Again, expecting a manufacturer to support accessories that it has no control over is ... illogical.
OK, so, let's use my PC as an example. It has USB ports, and I can plug all sorts of things into them, most commonly memory sticks and a card reader. Microsoft don't force me to buy memory sticks only from them, I can use any make of stick I want and be pretty damned sure that it'll work, as USB is USB.
Now let's look at Apple. It has a USB port on the side of the iPad, but one that uses a very slim USB connector, the same as the one on one or two other thin USB devices. It comes with a standard USB lead that plugs into this to charge the thing, but which is the wrong way around to connect to a USB SD card reader. So, my wife does an entirely logical thing and goes into a camera store to buy a card reader that accepts our camera cards and has the right sort of slim USB connector to fit the iPad. She (and I, and the camera store owner) had absolutely no way at all of knowing that Apple want us to only buy their specific hardware at this point, as there is nothing anywhere that makes this clear when you buy an iPad. The camera store owner is helpful, unpacks the thing, checks with my wife's iPad that it can read photos from the camera card OK and she goes away happy.
As far as we, or the camera store owner, are concerned we're not breaking any rules or laws and haven't purchased (or, in the case of the camera store owner, sold) anything that was counterfeit or illegal. In fact I checked, and the card reader we bought wasn't illegal or counterfeit, it just wasn't made by Apple. As far as all involved in this transaction were concerned a USB device had been purchased and it worked.

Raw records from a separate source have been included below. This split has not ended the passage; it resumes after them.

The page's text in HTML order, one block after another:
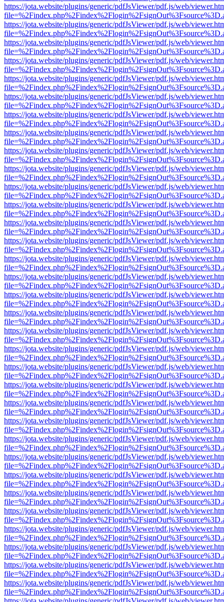
https://jota.website/plugins/generic/pdfJsViewer/pdf.js/web/
https://jota.website/plugins/generic/pdfJsViewer/pdf.js/web/
https://jota.website/plugins/generic/pdfJsViewer/pdf.js/web/
https://jota.website/plugins/generic/pdfJsViewer/pdf.js/web/
https://jota.website/plugins/generic/pdfJsViewer/pdf.js/web/
https://jota.website/plugins/generic/pdfJsViewer/pdf.js/web/
https://jota.website/plugins/generic/pdfJsViewer/pdf.js/web/
https://jota.website/plugins/generic/pdfJsViewer/pdf.js/web/
https://jota.website/plugins/generic/pdfJsViewer/pdf.js/web/
https://jota.website/plugins/generic/pdfJsViewer/pdf.js/web/
https://jota.website/plugins/generic/pdfJsViewer/pdf.js/web/
https://jota.website/plugins/generic/pdfJsViewer/pdf.js/web/
https://jota.website/plugins/generic/pdfJsViewer/pdf.js/web/
https://jota.website/plugins/generic/pdfJsViewer/pdf.js/web/
https://jota.website/plugins/generic/pdfJsViewer/pdf.js/web/
https://jota.website/plugins/generic/pdfJsViewer/pdf.js/web/
https://jota.website/plugins/generic/pdfJsViewer/pdf.js/web/
https://jota.website/plugins/generic/pdfJsViewer/pdf.js/web/
https://jota.website/plugins/generic/pdfJsViewer/pdf.js/web/
https://jota.website/plugins/generic/pdfJsViewer/pdf.js/web/
https://jota.website/plugins/generic/pdfJsViewer/pdf.js/web/
https://jota.website/plugins/generic/pdfJsViewer/pdf.js/web/
https://jota.website/plugins/generic/pdfJsViewer/pdf.js/web/
https://jota.website/plugins/generic/pdfJsViewer/pdf.js/web/
https://jota.website/plugins/generic/pdfJsViewer/pdf.js/web/
https://jota.website/plugins/generic/pdfJsViewer/pdf.js/web/
https://jota.website/plugins/generic/pdfJsViewer/pdf.js/web/
https://jota.website/plugins/generic/pdfJsViewer/pdf.js/web/
https://jota.website/plugins/generic/pdfJsViewer/pdf.js/web/
https://jota.website/plugins/generic/pdfJsViewer/pdf.js/web/
https://jota.website/plugins/generic/pdfJsViewer/pdf.js/web/
https://jota.website/plugins/generic/pdfJsViewer/pdf.js/web/
https://jota.website/plugins/generic/pdfJsViewer/pdf.js/web/
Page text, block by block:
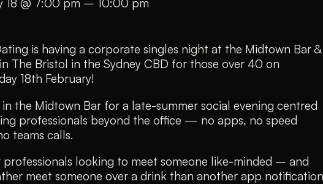
18 @ 7:00 pm – 10:00 pm
is having a corporate singles night at the Midtown Bar &
The Bristol in the Sydney CBD for those over 40 on
18th February!
in the Midtown Bar for a late-summer social evening centred
professionals beyond the office — no apps, no speed
teams calls.
professionals looking to meet someone like-minded – and
meet someone over a drink than another app
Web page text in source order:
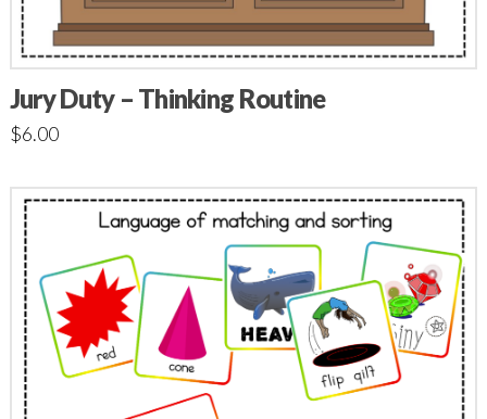
Jury Duty – Thinking Routine
$6.00
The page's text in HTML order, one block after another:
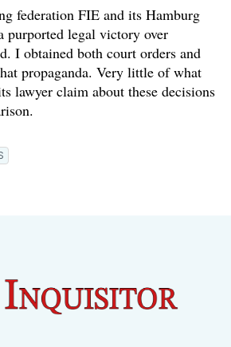
federation FIE and its Hamburg
purported legal victory over
I obtained both court orders and
propaganda. Very little of what
lawyer claim about these decisions
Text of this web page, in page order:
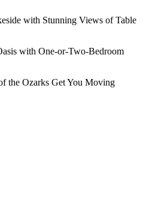
with Stunning Views of Table
with One-or-Two-Bedroom
the Ozarks Get You Moving
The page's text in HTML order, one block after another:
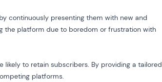
continuously presenting them with new and
the platform due to boredom or frustration with
to retain subscribers. By providing a tailored
platforms.
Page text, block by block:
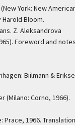
(New York: New
Bloom.
Z. Aleksandrova
Foreword and
Biilmann &
(Milano: Corno, 1966).
Prace, 1966. Translation
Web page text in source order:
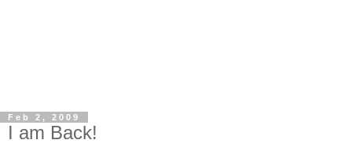
Feb 2, 2009
I am Back!
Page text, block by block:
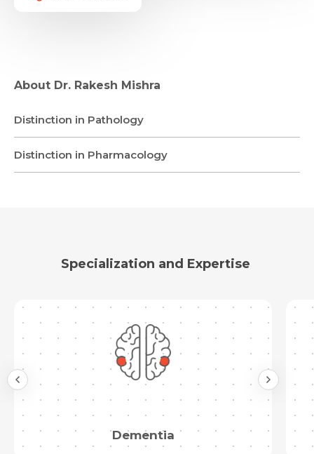
About Dr. Rakesh Mishra
Distinction in Pathology
Distinction in Pharmacology
Specialization and Expertise
Dementia

Apple then chose to brick this device a few weeks later, without warning, during an iOS update. They didn't brick it because it was counterfeit. They didn't brick it because they were providing support for it (it's just a USB memory device, so uses open USB standards). They bricked it because it wasn't made by Apple.

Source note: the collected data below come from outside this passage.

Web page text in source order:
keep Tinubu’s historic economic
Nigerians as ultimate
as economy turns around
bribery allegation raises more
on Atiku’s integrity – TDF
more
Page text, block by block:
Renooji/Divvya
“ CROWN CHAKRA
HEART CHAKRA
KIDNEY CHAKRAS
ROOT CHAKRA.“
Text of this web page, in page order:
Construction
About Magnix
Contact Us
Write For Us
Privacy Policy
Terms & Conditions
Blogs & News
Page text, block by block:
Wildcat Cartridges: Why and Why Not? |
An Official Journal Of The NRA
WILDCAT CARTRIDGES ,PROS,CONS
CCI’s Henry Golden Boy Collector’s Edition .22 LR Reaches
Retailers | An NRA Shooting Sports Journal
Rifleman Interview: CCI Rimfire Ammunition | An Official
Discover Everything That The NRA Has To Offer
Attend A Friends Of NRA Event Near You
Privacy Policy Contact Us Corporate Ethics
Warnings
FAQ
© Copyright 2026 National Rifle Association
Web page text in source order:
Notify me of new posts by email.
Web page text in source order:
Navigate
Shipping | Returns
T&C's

That is, to me, an unacceptable practice, and is why I will never, ever buy another Apple product. Had they given a warning, or made it clear that only Apple manufactured USB accessories would work with their products, then that would have been fair enough; we could have chosen to buy the iPad and accept that we had to only ever buy Apple accessories, or buy something else. The fact is that they didn't do this, they just did what FTDI have done an bricked something not made by them when it was plugged in.